* Task brief
Tally the lines below that contain the word "فروش", then give the tally alone.

[Stored items from a collection]
▬▬▬▬▬▬▬▬▬▬
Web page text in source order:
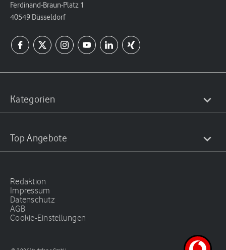
Ferdinand-Braun-Platz 1
40549 Düsseldorf
Kategorien
Top Angebote
Redaktion
Impressum
Datenschutz
AGB
Cookie-Einstellungen
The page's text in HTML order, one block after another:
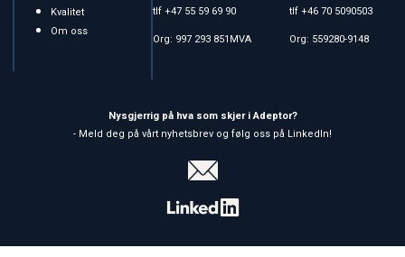
Kvalitet
Om oss
tlf +47 55 59 69 90
Org: 997 293 851MVA
tlf +46 70 5090503
Org: 559280-9148
Nysgjerrig på hva som skjer i Adeptor?
- Meld deg på vårt nyhetsbrev og følg oss på LinkedIn!
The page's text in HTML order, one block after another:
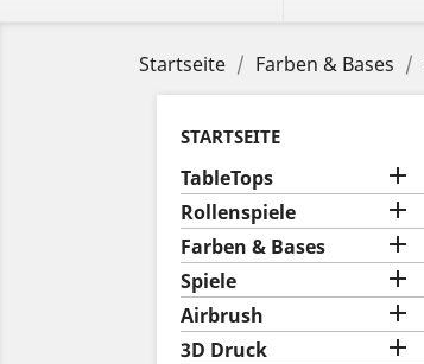
Startseite Farben & Bases
STARTSEITE
TableTops 
Rollenspiele 
Farben & Bases 
Spiele 
Airbrush 
3D Druck 
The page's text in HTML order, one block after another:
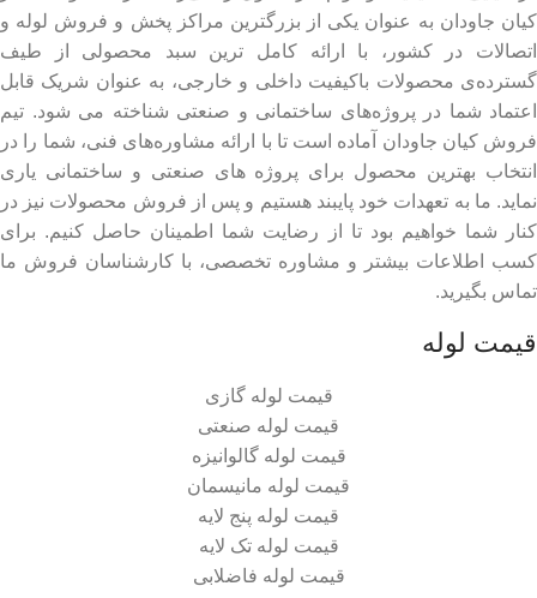
کیان جاودان به عنوان یکی از بزرگترین مراکز پخش و فروش لوله و
اتصالات در کشور، با ارائه کامل ترین سبد محصولی از طیف
گسترده‌‌ی محصولات باکیفیت داخلی و خارجی، به عنوان شریک قابل
اعتماد شما در پروژه‌های ساختمانی و صنعتی شناخته می شود. تیم
فروش کیان جاودان آماده است تا با ارائه مشاوره‌های فنی، شما را در
انتخاب بهترین محصول برای پروژه های صنعتی و ساختمانی یاری
نماید. ما به تعهدات خود پایبند هستیم و پس از فروش محصولات نیز در
کنار شما خواهیم بود تا از رضایت شما اطمینان حاصل کنیم. برای
کسب اطلاعات بیشتر و مشاوره تخصصی، با کارشناسان فروش ما
تماس بگیرید.
قیمت لوله
قیمت لوله گازی
قیمت لوله صنعتی
قیمت لوله گالوانیزه
قیمت لوله مانیسمان
قیمت لوله پنج لایه
قیمت لوله تک لایه
قیمت لوله فاضلابی
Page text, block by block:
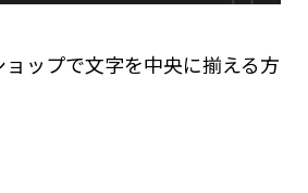
ップで文字を中央に揃える方
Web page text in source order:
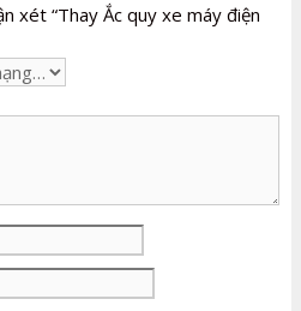
xét “Thay Ắc quy xe máy điện
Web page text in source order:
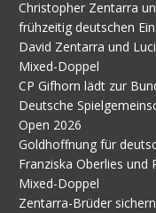
Christopher Zentarra
frühzeitig deutschen
David Zentarra und
Mixed-Doppel
CP Gifhorn lädt zur
Deutsche
Open 2026
Goldhoffnung für
Franziska Oberlies und
Mixed-Doppel
Zentarra-Brüder
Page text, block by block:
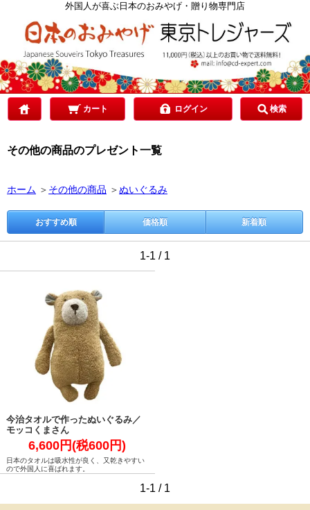
外国人が喜ぶ日本のおみやげ・贈り物専門店
カート ログイン 検索
その他の商品のプレゼント一覧
ホーム ＞ その他の商品 ＞ぬいぐるみ
おすすめ順 価格順 新着順
1-1 / 1
今治タオルで作ったぬいぐるみ／
モッコくまさん
6,600円(税600円)
日本のタオルは吸水性が良く、又乾きやすい
ので外国人に喜ばれます。
1-1 / 1
ご予算で選ぶ
贈り先で選ぶ
目的で選ぶ
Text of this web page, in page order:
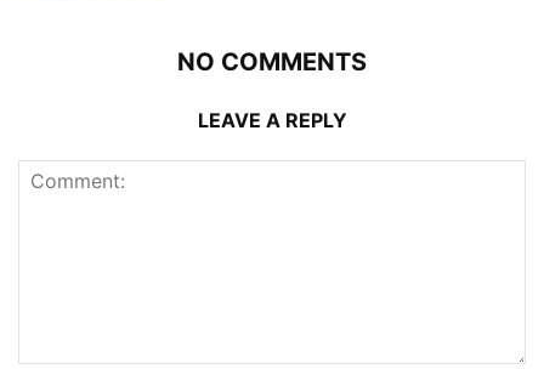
▬▬▬▬▬▬▬▬▬▬
* Task result
4